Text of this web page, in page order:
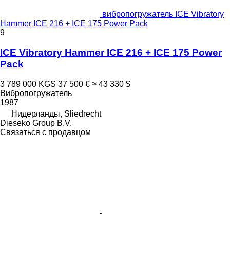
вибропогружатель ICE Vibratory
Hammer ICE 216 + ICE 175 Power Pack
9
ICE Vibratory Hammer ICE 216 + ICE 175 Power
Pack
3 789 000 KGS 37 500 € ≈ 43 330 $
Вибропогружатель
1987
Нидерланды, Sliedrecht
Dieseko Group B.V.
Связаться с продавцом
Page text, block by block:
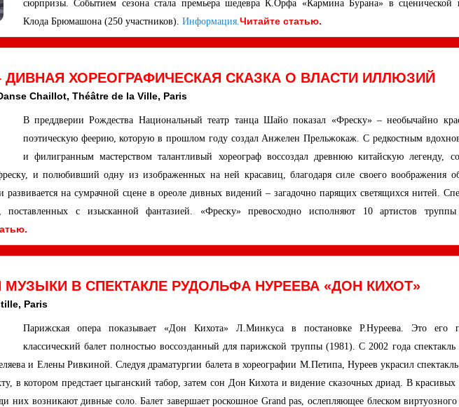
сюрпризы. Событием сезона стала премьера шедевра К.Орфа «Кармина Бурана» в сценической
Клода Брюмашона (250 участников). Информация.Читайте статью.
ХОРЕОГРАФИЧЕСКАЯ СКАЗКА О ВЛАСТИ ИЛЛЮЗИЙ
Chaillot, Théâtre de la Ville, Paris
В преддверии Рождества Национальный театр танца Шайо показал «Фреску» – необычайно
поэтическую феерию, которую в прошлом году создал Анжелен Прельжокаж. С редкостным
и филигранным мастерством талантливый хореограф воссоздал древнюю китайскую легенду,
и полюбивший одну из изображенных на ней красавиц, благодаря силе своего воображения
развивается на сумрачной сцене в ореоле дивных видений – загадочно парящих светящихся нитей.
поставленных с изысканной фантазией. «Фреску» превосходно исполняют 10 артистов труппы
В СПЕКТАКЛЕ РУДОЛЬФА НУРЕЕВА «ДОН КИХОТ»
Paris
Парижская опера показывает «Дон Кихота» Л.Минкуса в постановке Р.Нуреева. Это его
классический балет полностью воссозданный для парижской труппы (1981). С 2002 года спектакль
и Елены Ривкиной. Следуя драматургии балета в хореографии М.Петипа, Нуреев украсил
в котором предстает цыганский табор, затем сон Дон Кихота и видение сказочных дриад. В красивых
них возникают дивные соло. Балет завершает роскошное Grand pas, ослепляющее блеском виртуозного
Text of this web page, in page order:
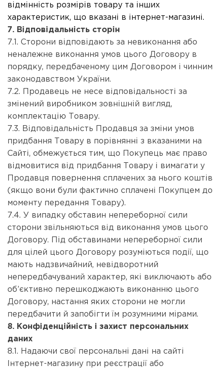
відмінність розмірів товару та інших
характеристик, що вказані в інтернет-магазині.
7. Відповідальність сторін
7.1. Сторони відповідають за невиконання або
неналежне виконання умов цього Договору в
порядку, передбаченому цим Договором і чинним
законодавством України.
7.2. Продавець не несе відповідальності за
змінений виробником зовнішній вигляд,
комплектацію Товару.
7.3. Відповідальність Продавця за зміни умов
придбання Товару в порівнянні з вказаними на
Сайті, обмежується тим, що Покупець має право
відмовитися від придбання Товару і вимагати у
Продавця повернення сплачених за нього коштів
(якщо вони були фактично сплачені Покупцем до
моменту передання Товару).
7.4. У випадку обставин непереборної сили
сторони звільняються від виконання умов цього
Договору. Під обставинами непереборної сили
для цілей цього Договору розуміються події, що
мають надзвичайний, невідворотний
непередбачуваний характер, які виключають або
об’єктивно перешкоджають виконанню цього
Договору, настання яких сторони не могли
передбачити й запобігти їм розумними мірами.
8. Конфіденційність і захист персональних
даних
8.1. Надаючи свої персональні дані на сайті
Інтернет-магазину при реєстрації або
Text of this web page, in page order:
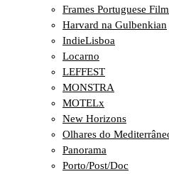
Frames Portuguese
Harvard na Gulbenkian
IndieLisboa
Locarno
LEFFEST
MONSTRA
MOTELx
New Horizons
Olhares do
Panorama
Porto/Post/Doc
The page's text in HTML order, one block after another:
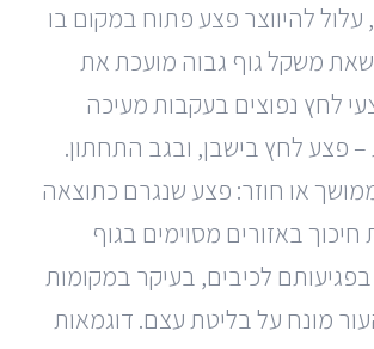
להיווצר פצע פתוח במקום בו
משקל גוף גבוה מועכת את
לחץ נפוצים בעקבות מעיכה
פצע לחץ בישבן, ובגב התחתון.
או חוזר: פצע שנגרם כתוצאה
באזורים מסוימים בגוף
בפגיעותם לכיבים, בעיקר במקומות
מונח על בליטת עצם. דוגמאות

━━━━━━━━━━

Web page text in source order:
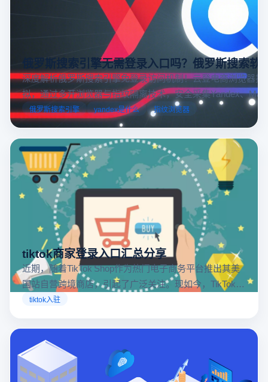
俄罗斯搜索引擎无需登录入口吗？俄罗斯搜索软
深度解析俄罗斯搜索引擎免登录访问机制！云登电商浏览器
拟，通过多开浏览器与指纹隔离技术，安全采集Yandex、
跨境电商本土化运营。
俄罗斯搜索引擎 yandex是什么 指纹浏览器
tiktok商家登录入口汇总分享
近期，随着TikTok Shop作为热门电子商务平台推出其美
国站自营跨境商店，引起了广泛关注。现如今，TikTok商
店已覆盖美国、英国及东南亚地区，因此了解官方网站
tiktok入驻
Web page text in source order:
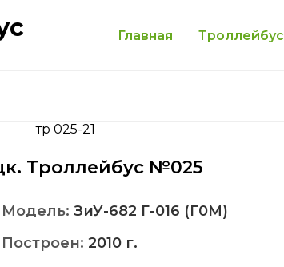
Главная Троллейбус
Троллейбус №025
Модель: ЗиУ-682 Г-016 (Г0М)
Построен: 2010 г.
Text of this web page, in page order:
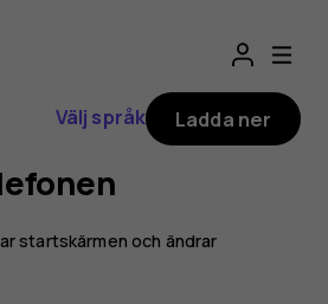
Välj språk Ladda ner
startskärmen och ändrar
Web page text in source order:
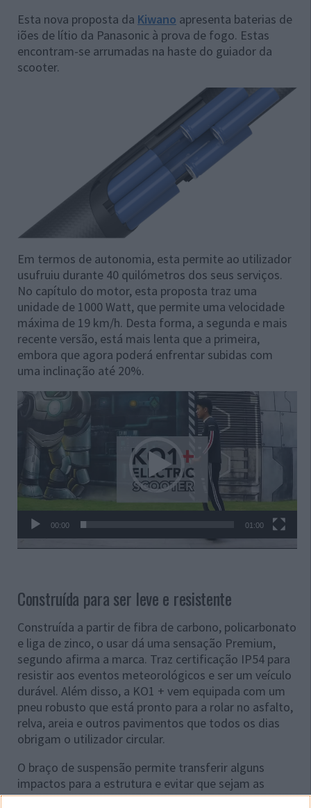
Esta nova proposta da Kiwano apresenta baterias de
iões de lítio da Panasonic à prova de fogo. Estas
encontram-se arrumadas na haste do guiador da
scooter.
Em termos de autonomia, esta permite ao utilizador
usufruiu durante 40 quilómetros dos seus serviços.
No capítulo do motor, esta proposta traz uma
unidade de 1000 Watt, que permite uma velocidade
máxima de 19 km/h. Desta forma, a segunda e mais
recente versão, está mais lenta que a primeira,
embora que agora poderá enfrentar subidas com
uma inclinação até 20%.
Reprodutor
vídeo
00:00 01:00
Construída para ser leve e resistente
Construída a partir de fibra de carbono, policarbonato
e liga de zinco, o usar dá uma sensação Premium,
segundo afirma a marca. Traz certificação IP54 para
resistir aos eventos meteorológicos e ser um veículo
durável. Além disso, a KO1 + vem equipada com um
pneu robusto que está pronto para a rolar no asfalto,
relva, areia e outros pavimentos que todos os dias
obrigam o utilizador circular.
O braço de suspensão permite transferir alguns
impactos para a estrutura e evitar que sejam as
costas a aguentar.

━━━━━━━━━━

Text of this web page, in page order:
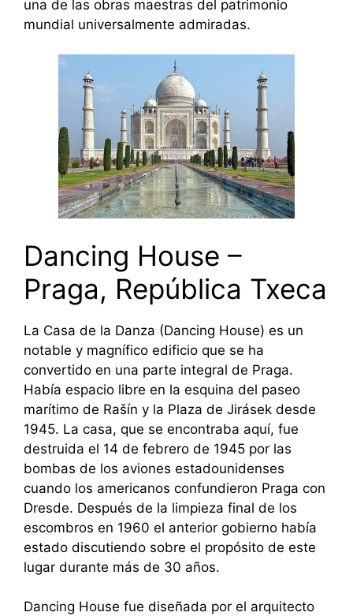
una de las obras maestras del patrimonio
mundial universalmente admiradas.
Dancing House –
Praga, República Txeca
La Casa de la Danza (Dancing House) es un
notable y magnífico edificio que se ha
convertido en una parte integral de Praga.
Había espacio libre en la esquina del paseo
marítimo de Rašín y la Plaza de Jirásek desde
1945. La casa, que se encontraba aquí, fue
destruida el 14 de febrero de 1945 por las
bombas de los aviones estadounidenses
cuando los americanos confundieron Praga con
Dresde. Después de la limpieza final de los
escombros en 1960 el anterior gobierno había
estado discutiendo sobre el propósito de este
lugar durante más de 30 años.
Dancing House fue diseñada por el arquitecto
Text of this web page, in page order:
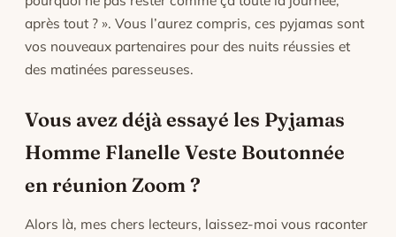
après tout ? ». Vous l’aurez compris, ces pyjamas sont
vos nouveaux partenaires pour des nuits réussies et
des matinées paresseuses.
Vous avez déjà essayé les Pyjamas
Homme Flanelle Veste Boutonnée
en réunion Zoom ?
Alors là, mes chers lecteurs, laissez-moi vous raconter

━━━━━━━━━━

In the records above, find the line with "сторони звільняються від виконання умов цього"; write out exactly that line and each one after it, stopping after the line with "8.1. Надаючи свої персональні дані на сайті".

сторони звільняються від виконання умов цього
Договору. Під обставинами непереборної сили
для цілей цього Договору розуміються події, що
мають надзвичайний, невідворотний
непередбачуваний характер, які виключають або
об’єктивно перешкоджають виконанню цього
Договору, настання яких сторони не могли
передбачити й запобігти їм розумними мірами.
8. Конфіденційність і захист персональних
даних
8.1. Надаючи свої персональні дані на сайті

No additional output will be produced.